Однако уверен: если бы даже я затеял историческую картину, о которой вначале упомянул, то нужную, гигантскую сумму я бы нашел. Обязательно получил бы два- три отказа, и тут же пришли бы другие люди и сказали: да, это нужно делать!

—            А это нормально, Сергей Юрьевич, — ходить, получать отказы?

—            Не знаю. Жизнь меня уберегла от унижений. Я умудрился и в прежние времена не унижаться, прося чего-нибудь. Может, я мало от этого получил — но не унижался. И сейчас мне не пришлось поступиться чем-нибудь из своих привычек даже, я уж не говорю о большем, за то, что мне помогали.

А потом — я никогда слишком много не запрашивал!

Вот я сейчас познакомился с одним человеком, который произвел на меня — не могу не сказать — очень сильное впечатление. Это наш продюсер и знаменитый актер Сергей Жигунов. В его продюсерской затее — «Королеве Марго» — я принимаю участие. Вот тут я увидел действительно человека нового. Потому что, ворочая миллиардами, которые он должен и собрать, и иметь, и истратить, и снова заработать, он сохраняет естественность, легкость, всякое отсутствие бронированности, Вот он мне показался человеком совсем неведомого мне и очень интересного типа.

—            А представить себя на его месте могли бы?

—            Нет! Но в компании с ним — вполне. Сейчас я просто снимусь у него — и все, а потом, возможно, предложу такому человеку свою идею и скажу: может, возьмемся соединить усилия с двух совершенно разных концов?

—            Сергей Юрьевич, в театре вы занялись исключительно малыми формами. Не оттого ли, что большие, многонаселенные, государственные театры, давно, как правило, творчески исчерпавшие себя, обречены медленно умирать? И искать там особенно нечего?

—            Большим театрам трудно. Однако они сохраняются, они живут. Скажем, Театр Моссовета, в котором я работаю, — живет. МХАТ — живет, гастролирует. Не будем оценки давать, но — выходят спектакли, живет труппа.

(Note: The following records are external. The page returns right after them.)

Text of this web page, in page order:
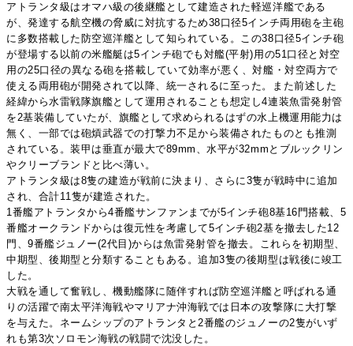
アトランタ級はオマハ級の後継艦として建造された軽巡洋艦である
が、発達する航空機の脅威に対抗するため38口径5インチ両用砲を主砲
に多数搭載した防空巡洋艦として知られている。この38口径5インチ砲
が登場する以前の米艦艇は5インチ砲でも対艦(平射)用の51口径と対空
用の25口径の異なる砲を搭載していて効率が悪く、対艦・対空両方で
使える両用砲が開発されて以降、統一されるに至った。また前述した
経緯から水雷戦隊旗艦として運用されることも想定し4連装魚雷発射管
を2基装備していたが、旗艦として求められるはずの水上機運用能力は
無く、一部では砲熕武器での打撃力不足から装備されたものとも推測
されている。装甲は垂直が最大で89mm、水平が32mmとブルックリン
やクリーブランドと比べ薄い。
アトランタ級は8隻の建造が戦前に決まり、さらに3隻が戦時中に追加
され、合計11隻が建造された。
1番艦アトランタから4番艦サンファンまでが5インチ砲8基16門搭載、5
番艦オークランドからは復元性を考慮して5インチ砲2基を撤去した12
門、9番艦ジュノー(2代目)からは魚雷発射管を撤去。これらを初期型、
中期型、後期型と分類することもある。追加3隻の後期型は戦後に竣工
した。
大戦を通して奮戦し、機動艦隊に随伴すれば防空巡洋艦と呼ばれる通
りの活躍で南太平洋海戦やマリアナ沖海戦では日本の攻撃隊に大打撃
を与えた。ネームシップのアトランタと2番艦のジュノーの2隻がいず
れも第3次ソロモン海戦の戦闘で沈没した。
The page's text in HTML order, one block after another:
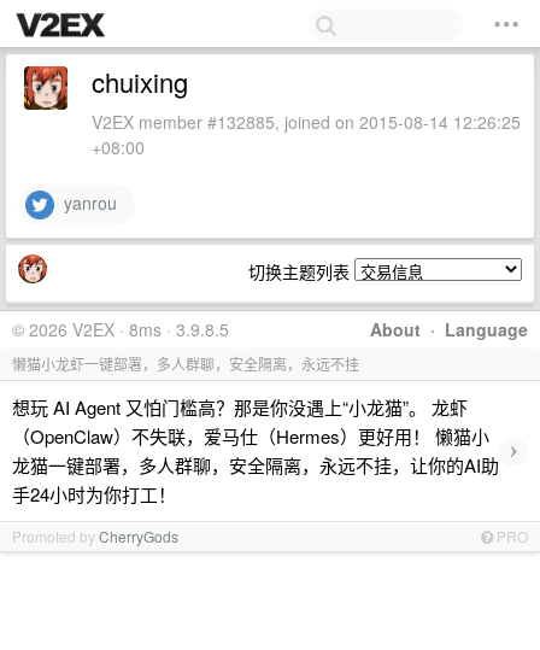
chuixing
V2EX member #132885, joined on 2015-08-14 12:26:25
+08:00
yanrou
切换主题列表
About · Language
© 2026 V2EX · 8ms · 3.9.8.5
懒猫小龙虾一键部署，多人群聊，安全隔离，永远不挂
想玩 AI Agent 又怕门槛高？那是你没遇上“小龙猫”。 龙虾
（OpenClaw）不失联，爱马仕（Hermes）更好用！ 懒猫小
龙猫一键部署，多人群聊，安全隔离，永远不挂，让你的AI助
手24小时为你打工！
›
Promoted byCherryGods PRO

В России есть зритель для театра, а это значит, что обязательно будут ставить, и играть, и смотреть большие спектакли.

Я, например, сейчас буду играть у Павла Хомского в спектакле —  впервые мы с нашим худруком встретимся в работе, впервые за все моё пребывание в Театре Моссовета.

—            Ни разу за 16 лет вы не работали вместе?!

—            Ни разу. Сейчас он предложил. Затея гигантская, но мне даже интересно, потому что это многолюдный спектакль — «Ангел приходит в Вавилон» Фридриха Дюрренматта. Весьма своеобразная, странная пьеса, архитектурно очень нестройная. Но все-таки — Дюрренматт, и вот такой — «широкий» театр. Я бы не взялся сам режиссировать, Павел Иосифович берется. А вот сыграть — сыграем… Мне очень дорога идея «семейного театра», о которой мы с вами говорили, но я бы не хотол сводить ее  лишь к «кровным принципам», а хотел бы вспомнить принцип володинский — «С любимыми не расставайтесь». Не бегай по всему миру, оглядись, — у тебя вокруг потрясающие актеры. Ты с ними знаком, ты их знаешь, найди только, удобное, хоть сколько-нибудь приемлемое время, — а остальное они сделают сами, как нибудь поднатужатся, придут.. Не бросайся просто так золотыми слитками, которые есть!.. Искупнемся?